Kazakhstan has been cooperating with the Council of Europe and its institutions since 1997. Previously as an observer-country at the Venice Commission, Kazakhstan's Constitutional Council and other law enforcement bodies have been actively interacting with the Commission seeking its expert and methodological assistance in the process of reforming legal institutions of Kazakhstan.

In 2007, the cooperation between Kazakhstan and the Venice Commission resulted in a report on the issues of transforming and developing the Office of the Human Rights Commissioner of Kazakhstan, and in 2009 in the form of an expert report on the Customs Union based on the analysis of national legislation.

The new membership will also provide a platform for a constant exchange of information and opinions on urgent issues of constitutional control execution during conferences, round tables, seminars, periodicals, etc.

The Venice Commission is an advisory body of the Council of Europe, composed of independent experts in the field of constitutional law.

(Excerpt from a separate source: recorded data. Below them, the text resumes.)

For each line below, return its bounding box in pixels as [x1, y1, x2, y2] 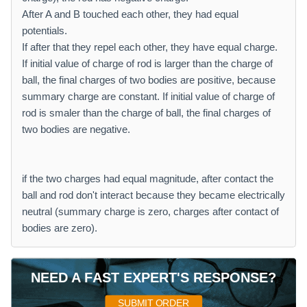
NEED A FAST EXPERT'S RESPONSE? [30, 270, 277, 286]
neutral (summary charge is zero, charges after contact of [22, 206, 279, 217]
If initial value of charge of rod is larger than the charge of [22, 58, 273, 69]
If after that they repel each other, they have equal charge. [22, 41, 278, 53]
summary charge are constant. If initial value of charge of [22, 90, 275, 102]
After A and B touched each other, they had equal [22, 8, 238, 20]
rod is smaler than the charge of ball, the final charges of [22, 107, 271, 119]
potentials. [22, 25, 67, 36]
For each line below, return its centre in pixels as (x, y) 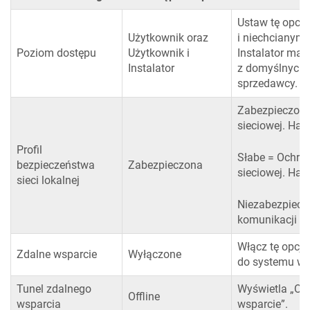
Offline (144, 297)
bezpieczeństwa (56, 165)
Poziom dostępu (56, 53)
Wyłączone (155, 255)
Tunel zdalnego (54, 289)
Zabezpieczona (165, 165)
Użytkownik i (159, 53)
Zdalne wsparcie (57, 255)
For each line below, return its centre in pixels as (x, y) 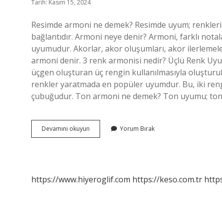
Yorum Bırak (137, 129)
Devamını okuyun (66, 129)
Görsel (99, 155)
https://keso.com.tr (167, 179)
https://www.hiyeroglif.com (81, 179)
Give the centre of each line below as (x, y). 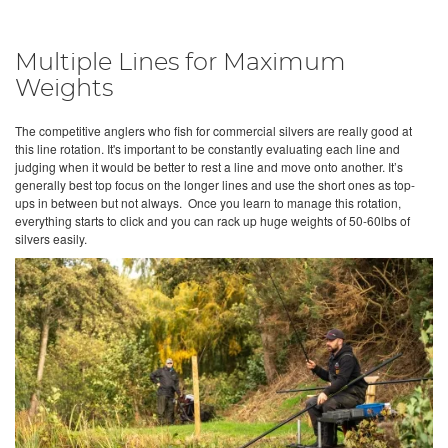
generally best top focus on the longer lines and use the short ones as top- (215, 185)
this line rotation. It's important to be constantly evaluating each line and (207, 149)
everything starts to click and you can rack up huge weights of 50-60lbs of (212, 221)
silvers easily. (51, 239)
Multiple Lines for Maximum (180, 63)
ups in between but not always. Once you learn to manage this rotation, (208, 203)
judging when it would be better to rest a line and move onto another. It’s (209, 167)
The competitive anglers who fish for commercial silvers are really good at (213, 131)
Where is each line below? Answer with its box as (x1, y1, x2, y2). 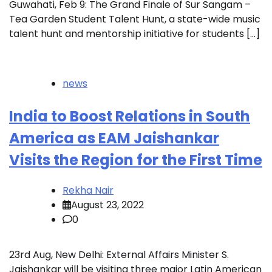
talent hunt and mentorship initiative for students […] (9, 26, 260, 41)
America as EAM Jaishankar (9, 127, 219, 148)
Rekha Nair (63, 183, 114, 197)
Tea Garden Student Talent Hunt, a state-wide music (9, 12, 260, 26)
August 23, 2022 (71, 197, 144, 212)
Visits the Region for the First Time (9, 149, 262, 170)
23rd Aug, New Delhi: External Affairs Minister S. (9, 247, 229, 262)
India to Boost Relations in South (9, 106, 250, 126)

It was created in 1990 after the fall of the Berlin wall, at a time of urgent need for constitutional assistance in Central and Eastern Europe. Initially conceived as a tool for emergency constitutional engineering, the Venice Commission has become an internationally recognized independent legal think-tank. Today it contributes to the dissemination of the European constitutional heritage, based on the continent's fundamental legal values while continuing to provide "constitutional first-aid" to individual states. The Commission has 58 full members.